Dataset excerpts

►

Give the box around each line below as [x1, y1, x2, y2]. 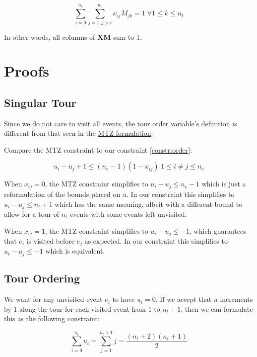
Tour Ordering [4, 270, 80, 286]
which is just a [201, 178, 246, 189]
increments [220, 294, 253, 304]
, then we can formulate [181, 303, 253, 314]
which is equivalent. [45, 246, 105, 256]
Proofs [4, 61, 49, 81]
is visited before [26, 236, 74, 246]
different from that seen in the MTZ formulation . [4, 128, 153, 138]
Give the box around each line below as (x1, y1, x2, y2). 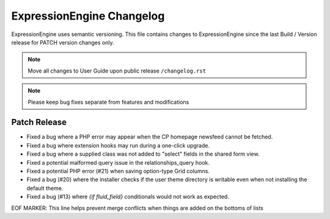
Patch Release (11, 117, 67, 127)
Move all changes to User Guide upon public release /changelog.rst (28, 67, 207, 74)
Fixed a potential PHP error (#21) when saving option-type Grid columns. (26, 167, 210, 174)
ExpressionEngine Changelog (11, 9, 165, 23)
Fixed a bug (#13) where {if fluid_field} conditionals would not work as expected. (26, 193, 229, 201)
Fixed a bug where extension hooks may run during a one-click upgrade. (26, 142, 210, 149)
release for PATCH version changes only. (11, 38, 114, 46)
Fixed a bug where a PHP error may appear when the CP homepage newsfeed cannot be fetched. (26, 133, 273, 140)
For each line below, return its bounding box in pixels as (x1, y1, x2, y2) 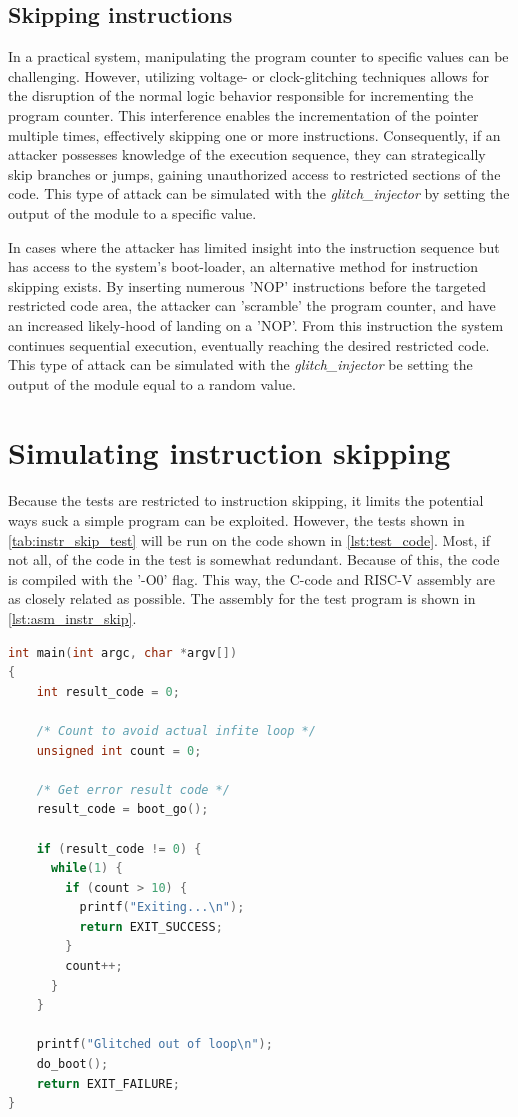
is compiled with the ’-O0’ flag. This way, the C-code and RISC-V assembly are (8, 568, 495, 589)
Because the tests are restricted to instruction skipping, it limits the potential (8, 490, 484, 511)
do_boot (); (36, 1057, 109, 1072)
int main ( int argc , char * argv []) (8, 645, 238, 660)
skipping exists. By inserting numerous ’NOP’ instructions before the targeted (8, 275, 486, 296)
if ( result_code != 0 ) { (36, 841, 202, 856)
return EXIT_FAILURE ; (36, 1076, 180, 1091)
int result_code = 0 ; (36, 684, 180, 699)
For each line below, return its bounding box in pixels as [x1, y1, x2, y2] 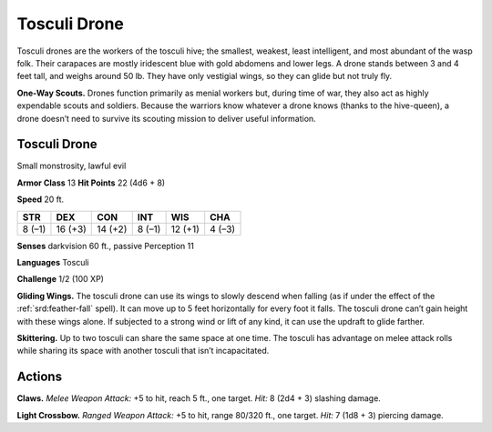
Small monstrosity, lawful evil [16, 160, 127, 172]
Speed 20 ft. [16, 194, 65, 205]
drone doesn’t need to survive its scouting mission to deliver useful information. [16, 113, 316, 124]
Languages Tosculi [16, 256, 90, 267]
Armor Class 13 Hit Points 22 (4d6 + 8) [16, 177, 166, 188]
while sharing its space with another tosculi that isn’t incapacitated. [16, 346, 270, 357]
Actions [16, 369, 63, 385]
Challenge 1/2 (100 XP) [16, 274, 105, 285]
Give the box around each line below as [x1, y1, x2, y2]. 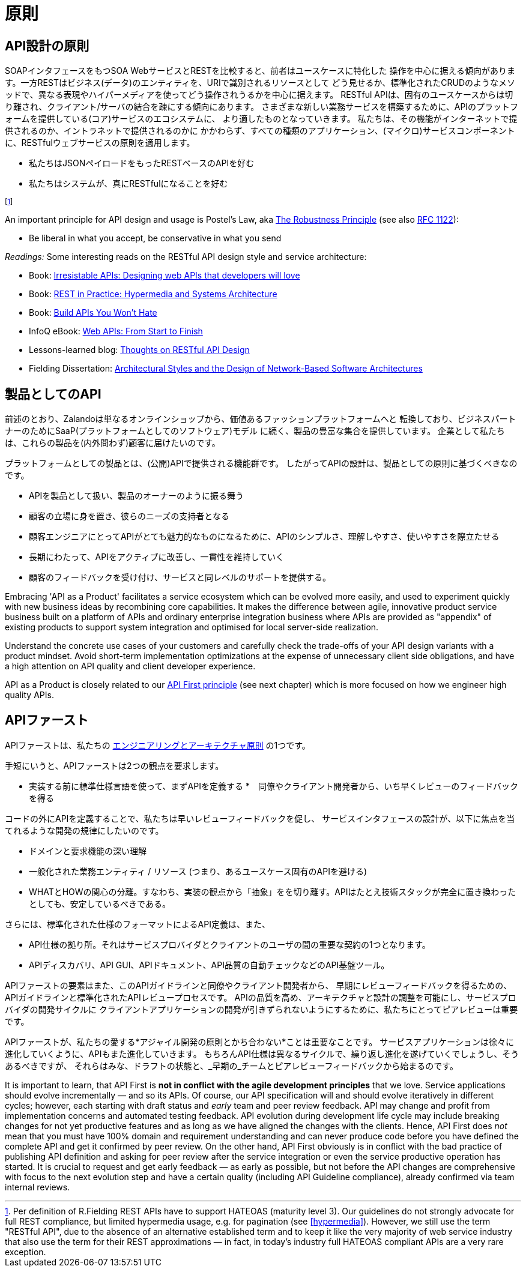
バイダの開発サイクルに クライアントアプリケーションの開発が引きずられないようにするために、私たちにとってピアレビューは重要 [5, 1004, 518, 1014]
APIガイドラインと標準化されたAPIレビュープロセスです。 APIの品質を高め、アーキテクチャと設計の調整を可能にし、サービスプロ [5, 992, 516, 1002]
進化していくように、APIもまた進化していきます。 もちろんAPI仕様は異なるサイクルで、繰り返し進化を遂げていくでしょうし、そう [5, 1048, 519, 1059]
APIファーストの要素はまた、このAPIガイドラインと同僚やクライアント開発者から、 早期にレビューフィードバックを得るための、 [5, 980, 512, 990]
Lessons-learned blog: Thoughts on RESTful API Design [29, 345, 250, 355]
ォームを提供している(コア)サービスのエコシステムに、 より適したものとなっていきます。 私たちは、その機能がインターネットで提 [5, 113, 518, 124]
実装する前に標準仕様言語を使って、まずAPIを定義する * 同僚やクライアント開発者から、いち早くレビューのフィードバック [29, 780, 519, 791]
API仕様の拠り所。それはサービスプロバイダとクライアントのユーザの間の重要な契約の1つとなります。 [29, 939, 431, 950]
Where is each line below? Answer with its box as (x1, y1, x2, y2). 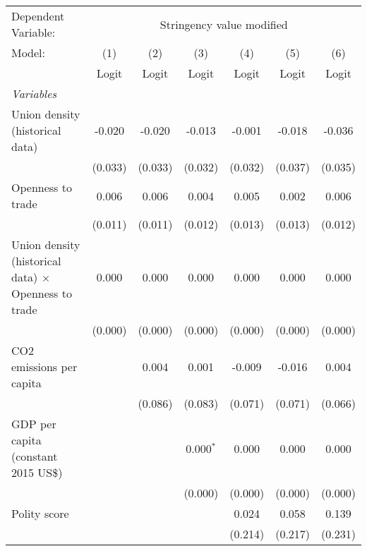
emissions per (11, 358, 78, 375)
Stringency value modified (160, 16, 288, 32)
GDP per (11, 416, 56, 432)
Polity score (11, 505, 69, 521)
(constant (11, 448, 58, 464)
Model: (11, 44, 46, 61)
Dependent (11, 8, 65, 24)
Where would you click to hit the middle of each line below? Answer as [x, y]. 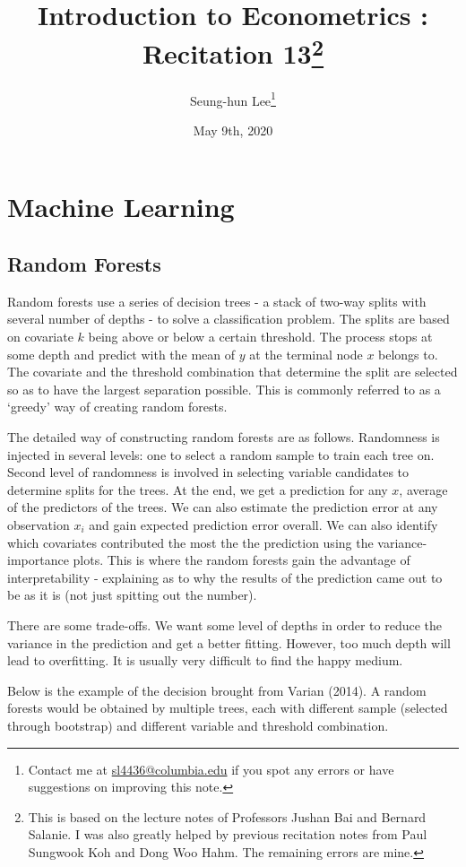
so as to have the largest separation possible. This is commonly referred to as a [224, 389]
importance [38, 560]
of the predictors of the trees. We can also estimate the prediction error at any [223, 507]
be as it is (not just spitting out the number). [132, 595]
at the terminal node [306, 354]
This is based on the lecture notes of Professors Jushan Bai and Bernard [227, 816]
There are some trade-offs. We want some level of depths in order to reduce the [225, 624]
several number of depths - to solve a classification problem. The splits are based [229, 319]
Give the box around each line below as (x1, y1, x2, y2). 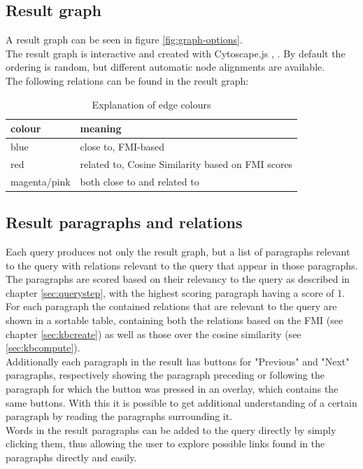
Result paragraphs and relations (6, 211, 243, 233)
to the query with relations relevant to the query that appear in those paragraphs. (6, 258, 358, 272)
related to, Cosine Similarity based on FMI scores (80, 156, 293, 171)
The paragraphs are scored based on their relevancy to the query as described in (6, 272, 350, 286)
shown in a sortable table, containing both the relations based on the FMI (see (6, 312, 343, 327)
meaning (80, 121, 122, 136)
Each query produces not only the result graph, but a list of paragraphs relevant (6, 244, 350, 258)
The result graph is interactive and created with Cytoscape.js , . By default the (6, 45, 346, 60)
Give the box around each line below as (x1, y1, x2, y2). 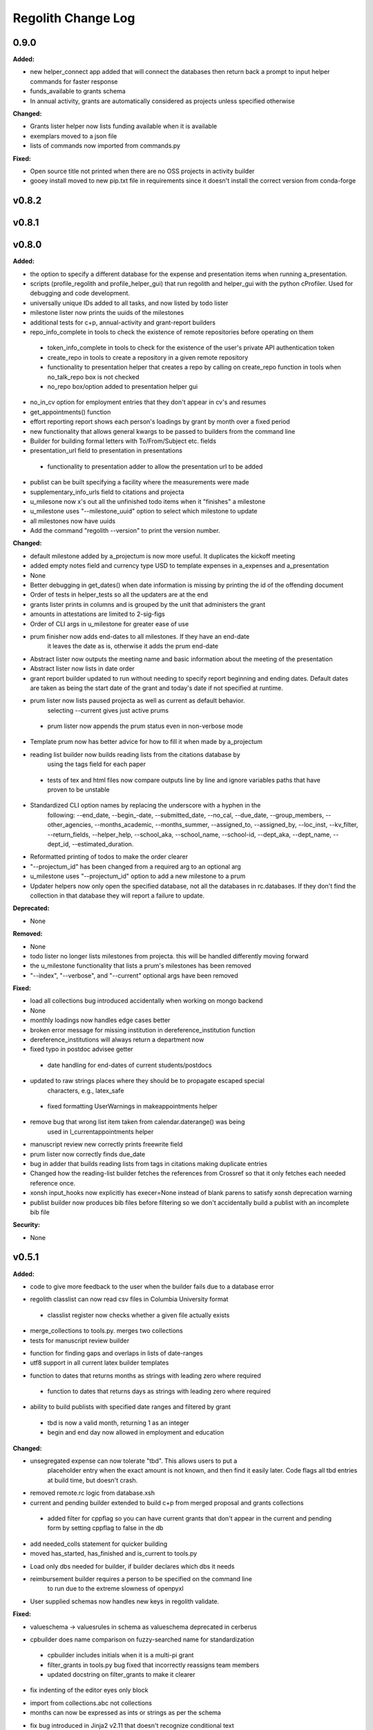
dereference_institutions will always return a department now (30, 1035, 204, 1044)
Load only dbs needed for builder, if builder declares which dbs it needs (30, 1562, 235, 1570)
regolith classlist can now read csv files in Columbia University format (30, 1295, 229, 1304)
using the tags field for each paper (47, 760, 146, 768)
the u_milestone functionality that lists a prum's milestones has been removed (30, 962, 251, 970)
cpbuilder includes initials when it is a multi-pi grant (47, 1651, 194, 1659)
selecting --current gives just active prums (47, 706, 169, 714)
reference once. (30, 1178, 76, 1187)

◄

Please repeat, with no pictures, each line from the start of the records above through the line with "Patch Release (11, 117, 67, 127)", inclusive, and only those.

# Response for this exercise
Give the box around each line below as [x1, y1, x2, y2]. 
Tour Ordering [4, 270, 80, 286]
which is just a [201, 178, 246, 189]
increments [220, 294, 253, 304]
, then we can formulate [181, 303, 253, 314]
which is equivalent. [45, 246, 105, 256]
Proofs [4, 61, 49, 81]
is visited before [26, 236, 74, 246]
different from that seen in the MTZ formulation . [4, 128, 153, 138]
Give the box around each line below as (x1, y1, x2, y2). 
Patch Release (11, 117, 67, 127)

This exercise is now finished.